* [What is needed]:
Identify all lines in the data containing the string "glass". Copy them out.

[Data extracted from a collection]
________

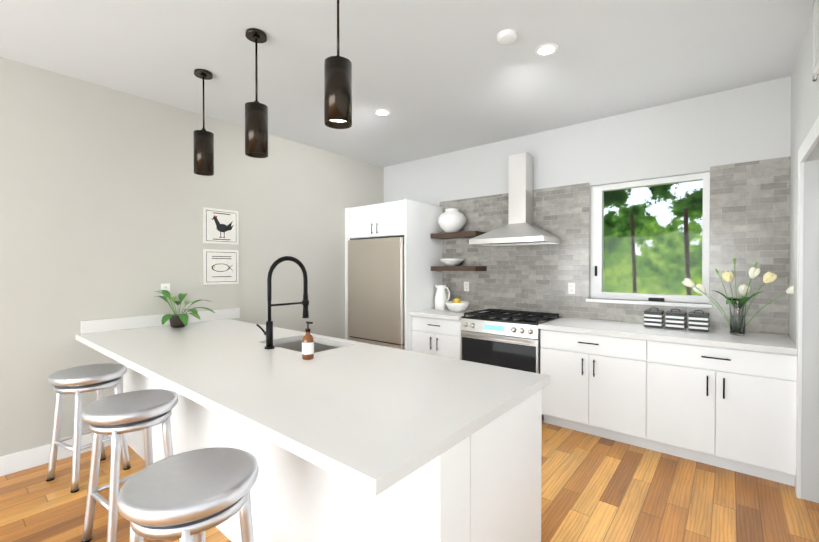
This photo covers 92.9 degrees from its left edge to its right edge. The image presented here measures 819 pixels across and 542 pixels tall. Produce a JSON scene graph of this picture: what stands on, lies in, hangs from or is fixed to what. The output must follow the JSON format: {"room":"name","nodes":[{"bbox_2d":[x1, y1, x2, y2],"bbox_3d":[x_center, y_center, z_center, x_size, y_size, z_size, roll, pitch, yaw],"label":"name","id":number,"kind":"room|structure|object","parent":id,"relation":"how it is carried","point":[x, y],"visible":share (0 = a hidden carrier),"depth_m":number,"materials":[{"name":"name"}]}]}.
{"room":"kitchen","nodes":[
{"label":"kitchen","id":0,"kind":"room"},
{"bbox_2d":[0,57,383,456],"bbox_3d":[-2.720,-0.031,2.877,0.150,2.870,7.500,0,1,39],"label":"wall","id":1,"kind":"structure","parent":0,"point":[107,195],"depth_m":3.20,"materials":[{"name":"beige paint"}]},
{"bbox_2d":[0,433,110,476],"bbox_3d":[-2.891,1.340,2.551,0.016,0.135,6.460,0,1,39],"label":"baseboard","id":2,"kind":"structure","parent":1,"relation":"attached to","point":[22,460],"depth_m":2.79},
{"bbox_2d":[80,308,238,331],"bbox_3d":[-2.126,0.429,3.468,0.020,0.100,1.250,0,1,39],"label":"backsplash","id":3,"kind":"structure","parent":1,"relation":"attached to","point":[113,325],"depth_m":3.29,"materials":[{"name":"white stone"}]},
{"bbox_2d":[161,283,169,295],"bbox_3d":[-2.156,0.169,3.438,0.008,0.116,0.072,0,1,39],"label":"outlet","id":4,"kind":"object","parent":1,"relation":"attached to","point":[165,287],"visible":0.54,"depth_m":3.44,"materials":[{"name":"white plastic"}]},
{"bbox_2d":[203,249,238,284],"bbox_3d":[-1.842,-0.039,3.812,0.014,0.340,0.340,0,1,39],"label":"art","id":5,"kind":"object","parent":1,"relation":"attached to","point":[220,266],"visible":1,"depth_m":3.80,"materials":[{"name":"paper"}]},
{"bbox_2d":[203,207,238,244],"bbox_3d":[-1.842,-0.434,3.809,0.014,0.340,0.340,0,1,39],"label":"framed picture","id":6,"kind":"object","parent":1,"relation":"attached to","point":[220,226],"visible":1,"depth_m":3.80,"materials":[{"name":"paper"}]},
{"bbox_2d":[0,0,813,166],"bbox_3d":[-0.617,-1.500,1.131,5.600,0.100,7.500,0,1,39],"label":"ceiling","id":7,"kind":"structure","parent":0,"point":[436,77],"depth_m":2.65,"materials":[{"name":"paint"}]},
{"bbox_2d":[193,69,213,175],"bbox_3d":[-1.524,-1.093,2.880,0.134,0.744,0.134,0,1,39],"label":"pendant light","id":8,"kind":"object","parent":7,"relation":"hanging from","point":[203,145],"visible":1,"depth_m":2.83,"materials":[{"name":"brown metal"}]},
{"bbox_2d":[245,28,267,157],"bbox_3d":[-0.945,-1.089,2.403,0.134,0.744,0.134,0,1,39],"label":"pendant light","id":9,"kind":"object","parent":7,"relation":"hanging from","point":[256,128],"visible":0.98,"depth_m":2.36,"materials":[{"name":"brown metal"}]},
{"bbox_2d":[324,0,351,128],"bbox_3d":[-0.351,-1.089,1.913,0.134,0.734,0.134,0,1,39],"label":"pendant light","id":10,"kind":"object","parent":7,"relation":"hanging from","point":[338,91],"visible":1,"depth_m":1.86,"materials":[{"name":"brown metal"}]},
{"bbox_2d":[374,109,389,115],"bbox_3d":[-0.253,-1.469,3.617,0.150,0.006,0.150,0,1,39],"label":"recessed light","id":11,"kind":"object","parent":7,"relation":"in","point":[381,112],"visible":1,"depth_m":3.61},
{"bbox_2d":[497,29,516,43],"bbox_3d":[0.603,-1.445,2.407,0.120,0.032,0.120,0,1,39],"label":"smoke detector","id":12,"kind":"object","parent":7,"relation":"attached to","point":[507,36],"visible":1,"depth_m":2.38,"materials":[{"name":"white plastic"}]},
{"bbox_2d":[535,43,558,56],"bbox_3d":[0.907,-1.460,2.571,0.150,0.006,0.150,0,1,39],"label":"recessed light","id":13,"kind":"object","parent":7,"relation":"in","point":[547,49],"visible":1,"depth_m":2.57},
{"bbox_2d":[0,419,818,541],"bbox_3d":[-0.617,1.470,1.158,5.600,0.100,7.500,0,1,39],"label":"floor","id":14,"kind":"structure","parent":0,"point":[594,488],"depth_m":2.38,"materials":[{"name":"brown wood"}]},
{"bbox_2d":[46,363,130,492],"bbox_3d":[-2.214,1.046,2.691,0.421,0.720,0.421,0,1,39],"label":"stool","id":15,"kind":"object","parent":14,"relation":"on","point":[77,381],"visible":0.88,"depth_m":2.61,"materials":[{"name":"metal"}]},
{"bbox_2d":[81,389,177,541],"bbox_3d":[-1.476,1.051,2.076,0.421,0.720,0.421,0,1,39],"label":"stool","id":16,"kind":"object","parent":14,"relation":"on","point":[115,416],"visible":0.9,"depth_m":2.02,"materials":[{"name":"metal"}]},
{"bbox_2d":[117,447,258,541],"bbox_3d":[-0.745,1.058,1.344,0.427,0.720,0.430,0,1,39],"label":"stool","id":17,"kind":"object","parent":14,"relation":"on","point":[192,495],"visible":1,"depth_m":1.27,"materials":[{"name":"metal"}]},
{"bbox_2d":[123,368,478,541],"bbox_3d":[-1.073,0.970,2.268,3.178,0.880,0.190,0,1,39],"label":"base cabinet","id":18,"kind":"object","parent":14,"relation":"on","point":[293,500],"depth_m":1.54,"materials":[{"name":"white wood"}]},
{"bbox_2d":[75,320,549,499],"bbox_3d":[-0.943,0.509,2.403,3.200,0.040,1.170,0,1,39],"label":"countertop","id":19,"kind":"structure","parent":18,"relation":"on","point":[370,416],"depth_m":1.64,"materials":[{"name":"white stone"}]},
{"bbox_2d":[155,290,214,327],"bbox_3d":[-1.929,0.315,3.355,0.549,0.327,0.475,0,1,39],"label":"potted plant","id":20,"kind":"object","parent":19,"relation":"on","point":[178,320],"visible":1,"depth_m":3.28,"materials":[{"name":"plant"}]},
{"bbox_2d":[257,256,308,348],"bbox_3d":[-0.818,0.194,2.550,0.096,0.585,0.348,0,1,39],"label":"faucet","id":21,"kind":"object","parent":19,"relation":"on","point":[268,332],"visible":1,"depth_m":2.47,"materials":[{"name":"metal"}]},
{"bbox_2d":[302,321,313,359],"bbox_3d":[-0.565,0.386,2.168,0.068,0.208,0.064,0,1,39],"label":"soap bottle","id":22,"kind":"object","parent":19,"relation":"on","point":[308,346],"visible":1,"depth_m":2.15,"materials":[{"name":"orange glass"}]},
{"bbox_2d":[348,237,403,349],"bbox_3d":[-0.210,0.498,4.945,0.900,1.775,0.725,0,1,39],"label":"fridge","id":23,"kind":"object","parent":14,"relation":"on","point":[376,291],"visible":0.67,"depth_m":4.62,"materials":[{"name":"silver metal"}]},
{"bbox_2d":[345,199,441,350],"bbox_3d":[-0.213,0.285,4.989,1.032,2.200,0.753,0,1,39],"label":"cabinet surround","id":24,"kind":"object","parent":14,"relation":"on","point":[415,224],"visible":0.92,"depth_m":4.63,"materials":[{"name":"white paint"}]},
{"bbox_2d":[410,308,486,359],"bbox_3d":[0.465,0.930,4.485,0.664,0.920,0.656,0,1,39],"label":"base cabinet","id":25,"kind":"object","parent":14,"relation":"on","point":[436,332],"visible":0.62,"depth_m":4.25,"materials":[{"name":"white paint"}]},
{"bbox_2d":[435,284,449,309],"bbox_3d":[0.397,0.315,4.692,0.218,0.304,0.155,0,1,39],"label":"pitcher","id":26,"kind":"object","parent":25,"relation":"on","point":[441,299],"visible":0.94,"depth_m":4.65,"materials":[{"name":"ceramic"}]},
{"bbox_2d":[445,298,469,311],"bbox_3d":[0.553,0.390,4.486,0.286,0.158,0.286,0,1,39],"label":"bowl","id":27,"kind":"object","parent":25,"relation":"on","point":[457,305],"visible":1,"depth_m":4.40,"materials":[{"name":"white ceramic"}]},
{"bbox_2d":[479,392,541,541],"bbox_3d":[-0.817,0.967,2.578,3.178,0.880,0.655,0,1,39],"label":"base cabinet","id":28,"kind":"object","parent":14,"relation":"on","point":[510,449],"depth_m":1.58,"materials":[{"name":"white wood"}]},
{"bbox_2d":[460,309,561,419],"bbox_3d":[1.025,0.915,3.988,0.819,0.958,0.708,0,1,39],"label":"range","id":29,"kind":"object","parent":14,"relation":"on","point":[510,339],"visible":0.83,"depth_m":3.76,"materials":[{"name":"silver metal"}]},
{"bbox_2d":[540,329,649,448],"bbox_3d":[1.697,0.959,3.492,0.832,0.880,0.623,0,1,39],"label":"base cabinet","id":30,"kind":"object","parent":14,"relation":"on","point":[598,386],"depth_m":3.21,"materials":[{"name":"white paint"}]},
{"bbox_2d":[650,341,796,485],"bbox_3d":[2.340,0.963,2.963,0.833,0.880,0.623,0,1,39],"label":"base cabinet","id":31,"kind":"object","parent":14,"relation":"on","point":[725,399],"depth_m":2.69,"materials":[{"name":"white paint"}]},
{"bbox_2d":[538,317,796,356],"bbox_3d":[2.008,0.501,3.213,1.669,0.040,0.653,0,1,39],"label":"countertop","id":32,"kind":"structure","parent":31,"relation":"on","point":[717,339],"depth_m":2.96,"materials":[{"name":"white stone"}]},
{"bbox_2d":[644,307,663,327],"bbox_3d":[2.105,0.395,3.350,0.132,0.168,0.132,0,1,39],"label":"striped canister","id":33,"kind":"object","parent":32,"relation":"on","point":[654,318],"visible":1,"depth_m":3.31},
{"bbox_2d":[665,308,685,329],"bbox_3d":[2.224,0.396,3.252,0.132,0.168,0.132,0,1,39],"label":"striped canister","id":34,"kind":"object","parent":32,"relation":"on","point":[675,320],"visible":1,"depth_m":3.21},
{"bbox_2d":[688,310,708,331],"bbox_3d":[2.344,0.397,3.153,0.132,0.168,0.132,0,1,39],"label":"striped canister","id":35,"kind":"object","parent":32,"relation":"on","point":[698,321],"visible":1,"depth_m":3.11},
{"bbox_2d":[682,258,793,335],"bbox_3d":[2.488,0.192,2.947,0.692,0.582,0.258,0,1,39],"label":"vase","id":36,"kind":"object","parent":32,"relation":"on","point":[738,312],"visible":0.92,"depth_m":2.92,"materials":[{"name":"clear glass"}]},
{"bbox_2d":[384,76,790,303],"bbox_3d":[1.778,-0.040,3.933,5.450,2.870,0.150,0,1,39],"label":"wall","id":37,"kind":"structure","parent":0,"point":[705,133],"depth_m":3.62,"materials":[{"name":"white paint"}]},
{"bbox_2d":[431,266,486,270],"bbox_3d":[0.579,-0.029,4.641,0.622,0.055,0.257,0,1,39],"label":"shelf","id":38,"kind":"object","parent":37,"relation":"attached to","point":[458,268],"visible":1,"depth_m":4.50,"materials":[{"name":"brown wood"}]},
{"bbox_2d":[440,259,463,265],"bbox_3d":[0.512,-0.102,4.684,0.300,0.088,0.300,0,1,39],"label":"bowl","id":39,"kind":"object","parent":38,"relation":"on","point":[451,262],"visible":1,"depth_m":4.59,"materials":[{"name":"ceramic"}]},
{"bbox_2d":[431,231,486,238],"bbox_3d":[0.579,-0.424,4.637,0.622,0.055,0.257,0,1,39],"label":"shelf","id":40,"kind":"object","parent":37,"relation":"attached to","point":[459,235],"visible":0.85,"depth_m":4.53,"materials":[{"name":"brown wood"}]},
{"bbox_2d":[438,208,465,232],"bbox_3d":[0.512,-0.597,4.679,0.333,0.288,0.334,0,1,39],"label":"vase","id":41,"kind":"object","parent":40,"relation":"on","point":[451,220],"visible":0.85,"depth_m":4.57,"materials":[{"name":"ceramic"}]},
{"bbox_2d":[469,153,560,245],"bbox_3d":[1.094,-0.754,4.047,0.790,0.945,0.506,0,1,39],"label":"range hood","id":42,"kind":"object","parent":37,"relation":"attached to","point":[519,228],"visible":1,"depth_m":4.07,"materials":[{"name":"silver metal"}]},
{"bbox_2d":[440,156,790,334],"bbox_3d":[1.627,-0.188,3.952,3.210,1.365,0.012,0,1,39],"label":"tile backsplash","id":43,"kind":"structure","parent":37,"relation":"attached to","point":[749,228],"depth_m":3.83,"materials":[{"name":"tile"}]},
{"bbox_2d":[464,282,468,290],"bbox_3d":[0.690,0.188,4.713,0.072,0.116,0.008,0,1,39],"label":"outlet","id":44,"kind":"object","parent":43,"relation":"attached to","point":[466,286],"visible":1,"depth_m":4.71,"materials":[{"name":"white plastic"}]},
{"bbox_2d":[568,282,575,293],"bbox_3d":[1.639,0.175,3.931,0.072,0.116,0.008,0,1,39],"label":"outlet","id":45,"kind":"object","parent":43,"relation":"attached to","point":[571,288],"visible":1,"depth_m":3.93,"materials":[{"name":"white plastic"}]},
{"bbox_2d":[586,298,711,307],"bbox_3d":[2.153,0.288,3.565,0.980,0.030,0.145,0,1,39],"label":"window sill","id":46,"kind":"structure","parent":37,"relation":"attached to","point":[679,304],"depth_m":3.48,"materials":[{"name":"white wood"}]},
{"bbox_2d":[591,172,709,303],"bbox_3d":[2.185,-0.282,3.599,0.940,1.110,0.105,0,1,39],"label":"window","id":47,"kind":"structure","parent":37,"relation":"in","point":[597,225],"depth_m":3.63,"materials":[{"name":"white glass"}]},
{"bbox_2d":[789,6,818,502],"bbox_3d":[0.633,-0.006,0.114,0.140,2.870,7.200,0,1,39],"label":"wall","id":48,"kind":"structure","parent":0,"point":[804,100],"depth_m":2.38,"materials":[{"name":"white paint"}]},
{"bbox_2d":[795,116,818,498],"bbox_3d":[2.131,0.327,2.058,0.018,2.170,1.070,0,1,39],"label":"door frame","id":49,"kind":"structure","parent":48,"relation":"attached to","point":[809,143],"depth_m":2.40,"materials":[{"name":"white wood"}]},
{"bbox_2d":[813,0,818,80],"bbox_3d":[2.018,-1.217,1.904,0.012,0.420,0.420,0,1,39],"label":"air vent","id":50,"kind":"object","parent":48,"relation":"in","point":[816,40],"visible":1,"depth_m":2.01,"materials":[{"name":"white metal"}]},
{"label":"outside","id":51,"kind":"structure","parent":0,"visible":0},
{"bbox_2d":[603,180,702,295],"bbox_3d":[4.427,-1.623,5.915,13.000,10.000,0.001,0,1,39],"label":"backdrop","id":52,"kind":"structure","parent":51,"point":[641,278],"depth_m":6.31,"materials":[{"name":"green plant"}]}
]}

________

* [Exercise result]:
{"bbox_2d":[302,321,313,359],"bbox_3d":[-0.565,0.386,2.168,0.068,0.208,0.064,0,1,39],"label":"soap bottle","id":22,"kind":"object","parent":19,"relation":"on","point":[308,346],"visible":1,"depth_m":2.15,"materials":[{"name":"orange glass"}]},
{"bbox_2d":[682,258,793,335],"bbox_3d":[2.488,0.192,2.947,0.692,0.582,0.258,0,1,39],"label":"vase","id":36,"kind":"object","parent":32,"relation":"on","point":[738,312],"visible":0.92,"depth_m":2.92,"materials":[{"name":"clear glass"}]},
{"bbox_2d":[591,172,709,303],"bbox_3d":[2.185,-0.282,3.599,0.940,1.110,0.105,0,1,39],"label":"window","id":47,"kind":"structure","parent":37,"relation":"in","point":[597,225],"depth_m":3.63,"materials":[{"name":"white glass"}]},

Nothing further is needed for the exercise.